Pertenezco a un grupo, a un colectivo que se llama Biblioteca Rebelde Itinerante “Juan de la Cabada Vera”, en el que nuestra misión es llevar los libros a espacios abiertos, públicos para que los transeúntes se acerquen y tomen un libro o participen en la lectura seleccionada en voz alta y luego hacer una charla en la que compartamos lo que nos pareció la lectura, qué nos evoca, generar una dinámica de compartir y retroalimetarnos.
El colectivo se reúne cada jueves en el Parque Principal de 6 de la tarde a 9 de la noche, de todos modos, anunciamos las actividades que realizamos en la página de Facebook que tiene el mismo nombre del colectivo.

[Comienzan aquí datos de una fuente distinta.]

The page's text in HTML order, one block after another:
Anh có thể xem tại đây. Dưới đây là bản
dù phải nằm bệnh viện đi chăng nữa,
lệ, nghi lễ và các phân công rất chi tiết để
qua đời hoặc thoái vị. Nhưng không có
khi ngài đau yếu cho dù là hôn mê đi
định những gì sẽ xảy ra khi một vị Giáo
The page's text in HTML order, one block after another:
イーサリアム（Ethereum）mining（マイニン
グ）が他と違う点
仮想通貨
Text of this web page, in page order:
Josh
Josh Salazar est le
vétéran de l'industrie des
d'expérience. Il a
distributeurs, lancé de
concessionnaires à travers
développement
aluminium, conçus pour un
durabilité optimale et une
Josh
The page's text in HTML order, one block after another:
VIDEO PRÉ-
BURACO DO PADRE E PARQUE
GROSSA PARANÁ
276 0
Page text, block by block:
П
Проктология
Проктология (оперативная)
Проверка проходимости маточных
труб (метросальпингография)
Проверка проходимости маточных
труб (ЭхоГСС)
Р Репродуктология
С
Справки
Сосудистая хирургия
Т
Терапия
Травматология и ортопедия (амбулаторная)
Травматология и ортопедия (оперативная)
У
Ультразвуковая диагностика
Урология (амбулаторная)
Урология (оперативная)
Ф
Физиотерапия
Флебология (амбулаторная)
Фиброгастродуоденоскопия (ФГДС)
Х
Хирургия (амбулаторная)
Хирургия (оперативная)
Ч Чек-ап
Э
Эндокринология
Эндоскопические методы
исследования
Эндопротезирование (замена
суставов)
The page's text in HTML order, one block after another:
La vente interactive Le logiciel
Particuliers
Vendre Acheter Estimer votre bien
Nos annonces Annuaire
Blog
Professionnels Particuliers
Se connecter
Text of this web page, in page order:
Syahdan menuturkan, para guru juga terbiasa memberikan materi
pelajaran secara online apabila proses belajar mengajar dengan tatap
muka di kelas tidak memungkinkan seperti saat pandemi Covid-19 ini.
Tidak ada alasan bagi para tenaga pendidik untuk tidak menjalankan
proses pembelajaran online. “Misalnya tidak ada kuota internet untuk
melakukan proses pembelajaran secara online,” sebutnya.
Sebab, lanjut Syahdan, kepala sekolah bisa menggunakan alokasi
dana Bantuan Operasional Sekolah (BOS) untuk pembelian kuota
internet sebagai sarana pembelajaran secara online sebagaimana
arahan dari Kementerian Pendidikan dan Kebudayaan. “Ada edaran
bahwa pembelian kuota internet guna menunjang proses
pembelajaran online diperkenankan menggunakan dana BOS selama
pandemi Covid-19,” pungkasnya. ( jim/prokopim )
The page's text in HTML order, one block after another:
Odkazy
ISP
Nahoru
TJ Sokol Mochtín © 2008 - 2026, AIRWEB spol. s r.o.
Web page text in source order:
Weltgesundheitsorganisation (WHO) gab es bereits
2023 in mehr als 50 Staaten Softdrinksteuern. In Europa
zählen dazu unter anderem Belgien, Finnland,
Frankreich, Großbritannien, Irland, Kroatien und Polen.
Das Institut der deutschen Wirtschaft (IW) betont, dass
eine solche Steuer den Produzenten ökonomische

Y por ejemplo, recién acabo de iniciar un círculo de lectura del Quijote de la Mancha de Miguel de Cervantes Saavedra, en donde algunos se han sumado y nos reuniremos durante 5 meses para leer, estudiar y disfrutar de esta obra clásica, para lo cual nos han prestado un espacio en Central Sureste, ubicada en el Centro Histórico. El colectivo inicia en 2013, bueno, inició antes, como en 2009, pero se suspende una temporada por cuestiones de tiempo y en el 2017 empezamos a trabajar de nuevo con otras actividades.

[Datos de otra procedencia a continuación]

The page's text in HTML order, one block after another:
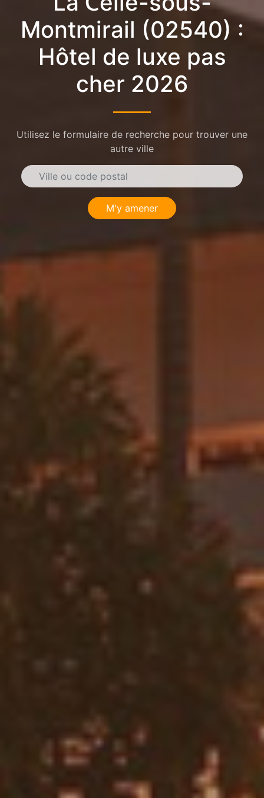
Montmirail (02540) :
Hôtel de luxe pas
cher 2026
Utilisez le formulaire de recherche pour trouver une
autre ville
M'y amener
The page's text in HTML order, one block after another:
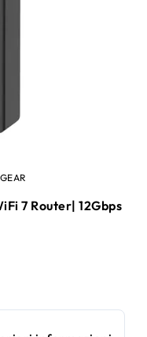
7 Router| 12Gbps
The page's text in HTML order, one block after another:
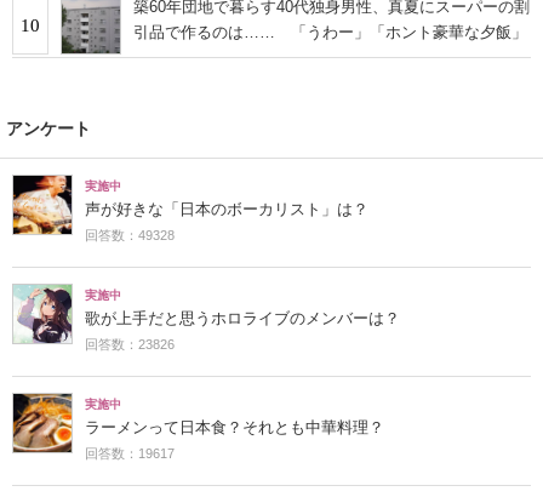
10
築60年団地で暮らす40代独身男性、真夏にスーパーの割
引品で作るのは…… 「うわー」「ホント豪華な夕飯」
アンケート
実施中
声が好きな「日本のボーカリスト」は？
回答数：49328
実施中
歌が上手だと思うホロライブのメンバーは？
回答数：23826
実施中
ラーメンって日本食？それとも中華料理？
回答数：19617
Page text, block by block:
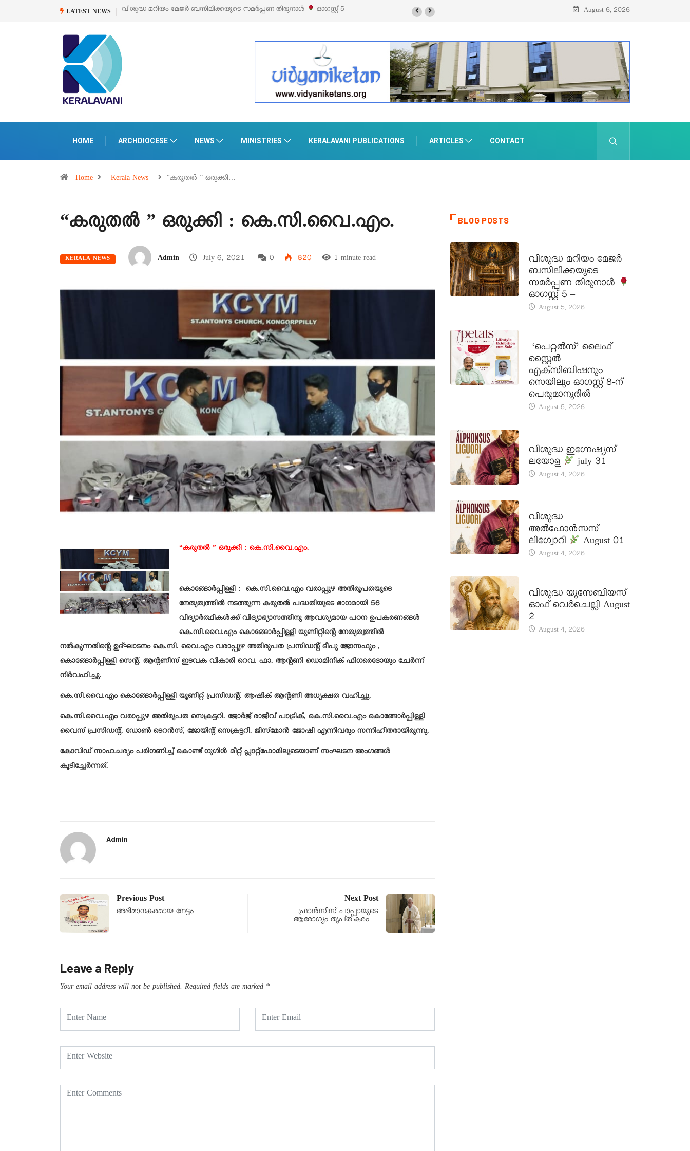
LATEST NEWS
വിശുദ്ധ മറിയം മേജർ ബസിലിക്കയുടെ സമർപ്പണ തിരുനാൾ ഓഗസ്റ്റ് 5 – ‘പെറ്റൽസ്’ ലൈഫ് സ്റ്റൈൽ എക്സിബിഷനും സെയിലും ഓഗസ്റ്റ് 8-ന്
August 6, 2026
HOME ARCHDIOCESE NEWS MINISTRIES KERALAVANI PUBLICATIONS ARTICLES CONTACT
Home Kerala News “കരുതൽ ” ഒരുക്കി…
“കരുതൽ ” ഒരുക്കി : കെ.സി.വൈ.എം.
KERALA NEWS Admin July 6, 2021 0 820 1 minute read
“കരുതൽ ” ഒരുക്കി : കെ.സി.വൈ.എം.
കൊങ്ങോർപ്പിള്ളി : കെ.സി.വൈ.എം വരാപ്പുഴ അതിരൂപതയുടെ
നേതൃത്വത്തിൽ നടത്തുന്ന കരുതൽ പദ്ധതിയുടെ ഭാഗമായി 56
വിദ്യാർത്ഥികൾക്ക് വിദ്യാഭ്യാസത്തിനു ആവശ്യമായ പഠന ഉപകരണങ്ങൾ
കെ.സി.വൈ.എം കൊങ്ങോർപ്പിള്ളി യൂണിറ്റിന്റെ നേതൃത്വത്തിൽ
നൽകുന്നതിൻ്റെ ഉദ്ഘാടനം കെ.സി. വൈ.എം വരാപ്പുഴ അതിരൂപത പ്രസിഡൻ്റ് ദീപു ജോസഫും ,
കൊങ്ങോർപ്പിള്ളി സെന്റ്. ആന്റണീസ് ഇടവക വികാരി റെവ. ഫാ. ആൻ്റണി ഡൊമിനിക് ഫിഗരെദോയും ചേർന്ന്
നിർവഹിച്ചു.
കെ.സി.വൈ.എം കൊങ്ങോർപ്പിള്ളി യൂണിറ്റ് പ്രസിഡൻ്റ്. ആഷിക് ആൻ്റണി അധ്യക്ഷത വഹിച്ചു.
കെ.സി.വൈ.എം വരാപ്പുഴ അതിരൂപത സെക്രട്ടറി. ജോർജ് രാജീവ് പാട്രിക്, കെ.സി.വൈ.എം കൊങ്ങോർപ്പിള്ളി
വൈസ് പ്രസിഡൻ്റ്. ഡോൺ ടെറൻസ്, ജോയിൻ്റ് സെക്രട്ടറി. ജിസ്മോൻ ജോഷി എന്നിവരും സന്നിഹിതരായിരുന്നു.
കോവിഡ് സാഹചര്യം പരിഗണിച്ച് കൊണ്ട് ഗൂഗിൾ മീറ്റ് പ്ലാറ്റ്ഫോമിലൂടെയാണ് സംഘടന അംഗങ്ങൾ
കൂടിച്ചേർന്നത്.
Admin
Previous Post
അഭിമാനകരമായ നേട്ടം…..
Next Post
ഫ്രാൻസിസ് പാപ്പായുടെ
ആരോഗ്യം തൃപ്തികരം….
Leave a Reply
Your email address will not be published. Required fields are marked *
BLOG POSTS
വിശുദ്ധ മറിയം മേജർ
ബസിലിക്കയുടെ
സമർപ്പണ തിരുനാൾ
ഓഗസ്റ്റ് 5 –
August 5, 2026
‘പെറ്റൽസ്’ ലൈഫ്
സ്റ്റൈൽ
എക്സിബിഷനും
സെയിലും ഓഗസ്റ്റ് 8-ന്
പെരുമാനൂരിൽ
August 5, 2026
വിശുദ്ധ ഇഗ്നേഷ്യസ്
ലയോള
july 31
August 4, 2026
വിശുദ്ധ
അൽഫോൻസസ്
ലിഗ്വോറി
August 01
August 4, 2026
വിശുദ്ധ യൂസേബിയസ്
ഓഫ് വെർചെല്ലി August
2
August 4, 2026
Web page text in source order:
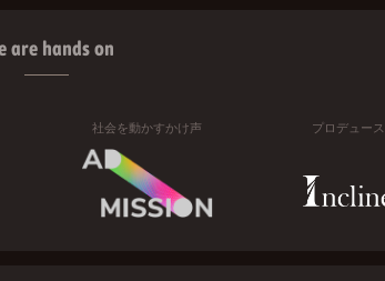
are hands on
社会を動かすかけ声 プロデュース
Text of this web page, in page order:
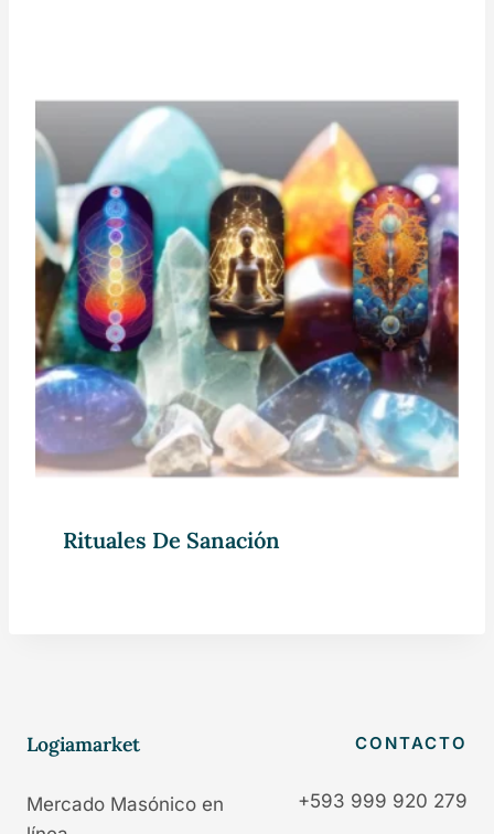
Rituales De Sanación
Logiamarket
Mercado Masónico en
CONTACTO
+593 999 920 279
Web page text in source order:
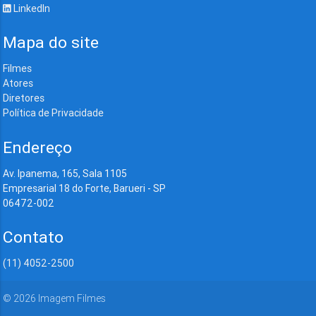
LinkedIn
Mapa do site
Filmes
Atores
Diretores
Política de Privacidade
Endereço
Av. Ipanema, 165, Sala 1105
Empresarial 18 do Forte, Barueri - SP
06472-002
Contato
(11) 4052-2500
© 2026 Imagem Filmes
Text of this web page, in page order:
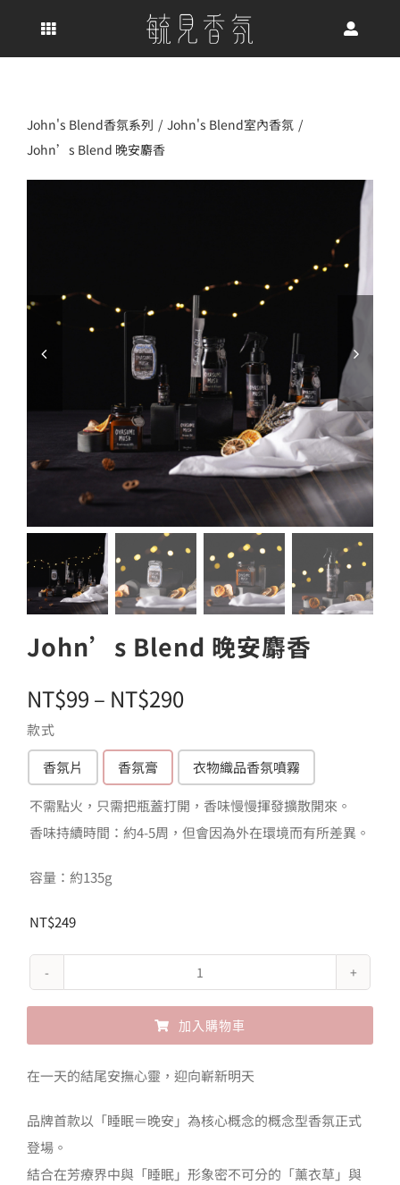
John's Blend香氛系列
John's Blend室內香氛
John’s Blend 晚安麝香
John’s Blend 晚安麝香
NT$99 – NT$290價
範
圍：
NT$99
款式
香氛片 香氛膏 衣物織品香氛噴霧
不需點火，只需把瓶蓋打開，香味慢慢揮發擴散開來。
香味持續時間：約4-5周，但會因為外在環境而有所差異。
容量：約135g
NT$249
John's
Blend
晚
香
量
加入購物車
Alternative:
在一天的結尾安撫心靈，迎向嶄新明天
品牌首款以「睡眠＝晚安」為核心概念的概念型香氛正式
登場。
結合在芳療界中與「睡眠」形象密不可分的「薰衣草」與

¿Y cómo es que pasas de ejercer la ingeniería a dedicarte de lleno a la cultura?
Yo trabajaba en la construcción, como ingeniero que soy, pero un día decidí que no me estaba agradando la situación de ese tipo de trabajo. Decidí trabajar por mi cuenta y como me gustan mucho los idiomas, pues sé un poco de inglés, francés, italiano y alemán, pues me sostengo de hacer trabajo como intérprete

¿Cuál es tu formación educativa?
Aparte de la Ingeniería Civil, como siempre me ha gustado leer, entonces tomé varios diplomados, como el Diplomado en géneros literarios, proporcionado por el Instituto Nacional de Bellas Artes (INBA), Diplomado en medición cultural y educación artística, avalado por la Secretaría de Educación Pública, Diplomado en literatura mexicana del siglo XX, también por el INBA, el de Literatura europea contemporánea y actualmente, el Diplomado de formación de mediadores de lectura del Programa Nacional de Salas de Lectura (PNSL).

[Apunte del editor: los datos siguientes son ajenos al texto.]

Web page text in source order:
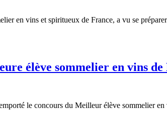
en vins et spiritueux de France, a vu se
élève sommelier en vins de
le concours du Meilleur élève sommelier
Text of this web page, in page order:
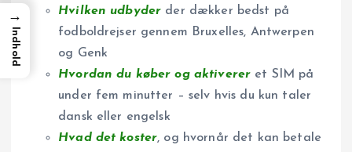
Hvilken udbyder der dækker bedst på
fodbold­rejser gennem Bruxelles, Antwerpen
og Genk
Hvordan du køber og aktiverer et SIM på
under fem minutter – selv hvis du kun taler
dansk eller engelsk
Hvad det koster, og hvornår det kan betale
→
Indhold
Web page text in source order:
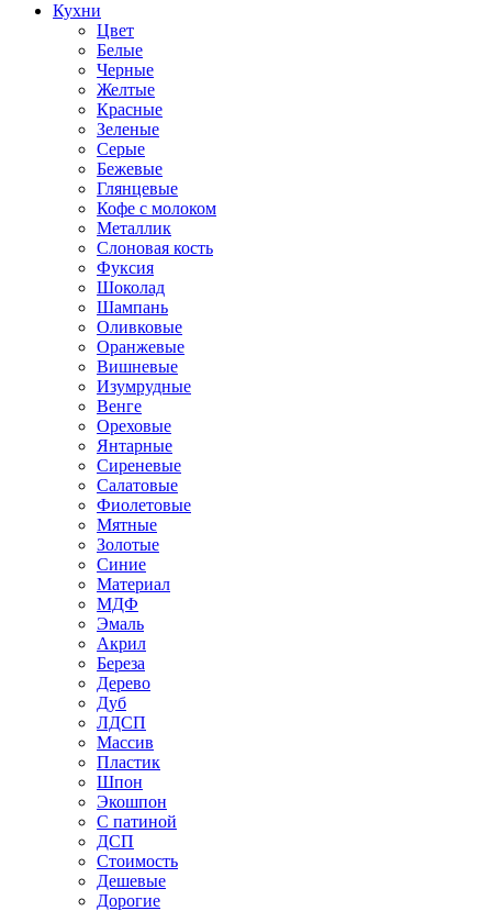
Кухни
Цвет
Белые
Черные
Желтые
Красные
Зеленые
Серые
Бежевые
Глянцевые
Кофе с молоком
Металлик
Слоновая кость
Фуксия
Шоколад
Шампань
Оливковые
Оранжевые
Вишневые
Изумрудные
Венге
Ореховые
Янтарные
Сиреневые
Салатовые
Фиолетовые
Мятные
Золотые
Синие
Материал
МДФ
Эмаль
Акрил
Береза
Дерево
Дуб
ЛДСП
Массив
Пластик
Шпон
Экошпон
С патиной
ДСП
Стоимость
Дешевые
Дорогие
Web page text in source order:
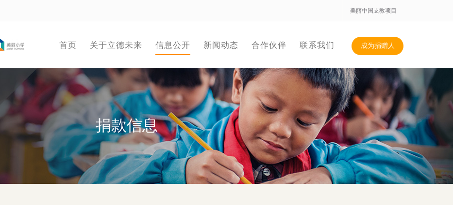
美丽中国支教项目
首页 关于立德未来 信息公开 新闻动态 合作伙伴 联系我们 成为捐赠人
捐款信息
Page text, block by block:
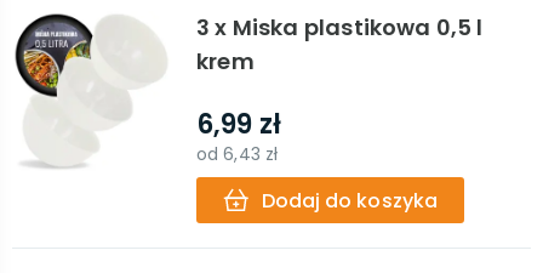
3 x Miska plastikowa 0,5 l
krem
6,99 zł
od6,43 zł
Dodaj do koszyka
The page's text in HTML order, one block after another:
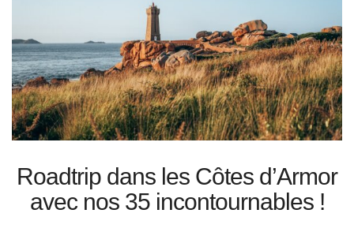
Roadtrip dans les Côtes d’Armor
avec nos 35 incontournables !
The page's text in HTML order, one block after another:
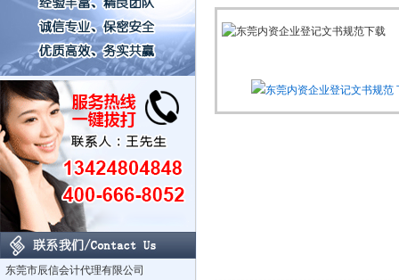
东莞市辰信会计代理有限公司
东莞内资企业登记文书规范
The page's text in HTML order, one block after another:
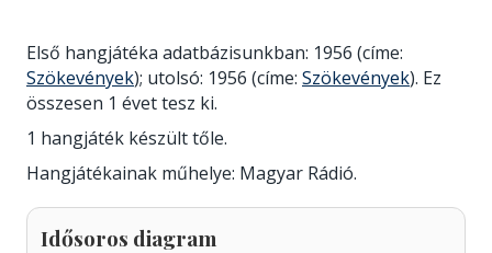
Első hangjátéka adatbázisunkban: 1956 (címe:
Szökevények); utolsó: 1956 (címe: Szökevények). Ez
összesen 1 évet tesz ki.
1 hangjáték készült tőle.
Hangjátékainak műhelye: Magyar Rádió.
Idősoros diagram
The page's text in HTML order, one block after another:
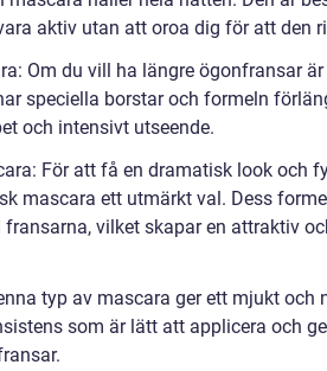
aktiv utan att oroa dig för att den
Om du vill ha längre ögonfransar
speciella borstar och formeln
och intensivt utseende.
För att få en dramatisk look och
mascara ett utmärkt val. Dess
vilket skapar en attraktiv
typ av mascara ger ett mjukt och
som är lätt att applicera och

¿Puedes compartirnos algunos logros de tu vida?
Pues principalmente, haber sobrevivido a los 27 años, terminar mi educación profesional, pero yo cada día me pongo una meta. Por ejemplo, cuando entré al grupo de teatro yo nunca había hecho una actividad artística y ya llevo dos años, ya me paré varias veces en un escenario. Además, siento un gran logro en un proyecto que ya tenía un tiempo cocinándose, como el fundar el Cineclub de la Facultad de Ingeniería de la UAC. Además, me siento muy satisfecho de dar vida a mi sala de lectura “Piedra de Sol”, que se llama así por el poema del mismo nombre, escrito por Octavio Paz.

¿Algún mensaje a los jóvenes campechanos?
Pues principalmente, que sepan que no se puede vivir en un molde, decir “estudié esto o estoy destinado a esto, no hay de otra”, porque hay opciones, pero hay que trabajar duro. Que no estén “cuadrados” sino que aprecien otras facetas que hay en la vida.